The changes paved the way for Centerbridge and Oaktree to issue their own refinancing proposal on Aug. 23. It involves a senior secured term loan of A$325 million (€225.9m-$298.1m) as well as an equity placement of A$135 million (€93.8m-$123.8m) to Centerbridge and Oaktree; and a rights issue of A$32.5 million (€22.6m-$29.8m) available to all existing shareholders, of which the proceeds would be used to pay down the above debt to a balance of A$157.5 million (€109.4m-$144.4m).
The Sydney Morning Herald described the move as a presumed attempt to derail a shareholder vote in October about the recapitalization plan put forward by Altamont.
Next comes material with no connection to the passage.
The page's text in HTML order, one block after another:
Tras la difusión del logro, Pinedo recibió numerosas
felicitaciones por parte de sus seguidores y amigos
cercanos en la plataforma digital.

The newspaper indicated that Coastal Capital held a stake of 5 percent in Billabong and that it was thought to be supporting Centerbridge's and Oaktree's offer. While two years of haggling over the embattled board sports company have done little to lift its battered share price, the shares did rise on the news of Coastal's intervention.
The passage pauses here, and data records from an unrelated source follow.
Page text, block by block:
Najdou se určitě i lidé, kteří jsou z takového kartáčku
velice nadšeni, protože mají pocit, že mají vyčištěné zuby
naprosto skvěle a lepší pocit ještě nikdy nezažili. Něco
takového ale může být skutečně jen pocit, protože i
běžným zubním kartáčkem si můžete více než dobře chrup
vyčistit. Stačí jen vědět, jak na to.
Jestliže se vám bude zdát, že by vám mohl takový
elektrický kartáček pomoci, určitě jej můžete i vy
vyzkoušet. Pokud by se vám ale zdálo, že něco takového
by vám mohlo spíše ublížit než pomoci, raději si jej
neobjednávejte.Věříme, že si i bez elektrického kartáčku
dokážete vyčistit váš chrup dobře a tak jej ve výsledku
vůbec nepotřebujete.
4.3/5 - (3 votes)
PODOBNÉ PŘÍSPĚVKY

Billabong's board said it was considering the new refinancing offer by Centerbridge and Oaktree as well as the notice by Coastal Capital, adding that this notice should not cause any delay or deferral of Billabong's process to complete its long-term financing. In the meantime, the company's chief financial officer,
Peter Myers, is still acting chief executive, following the departure of Launa Inman in early August. It was reported in Australia that several more executives had left the board sports company, particularly Von Zipper's vice-president, Vince De La Pena, and the brand's founder and director of design and merchandising, Rob Riese.
Paul Naude, the former Billabong manager for the Americas who had made an unsuccessful bid for the company, has resigned as a director of the group.
As part of their discussion of the company's calamitous figures, Billabong's managers said that the sale of Dakine had been completed and that they wanted to wrap up the refinancing process rapidly to focus on rebuilding the group in the next two years. Its efforts have already included moves to sell its West 49 retail chain in Canada, a process that was described as advanced; a 15 percent reduction in the European staff, which is ongoing; a reorganization of the wholesale business in Australasia; and restructuring of operations in South Africa and South America. Sales to close-out channels are to be reduced, particularly in the U.S.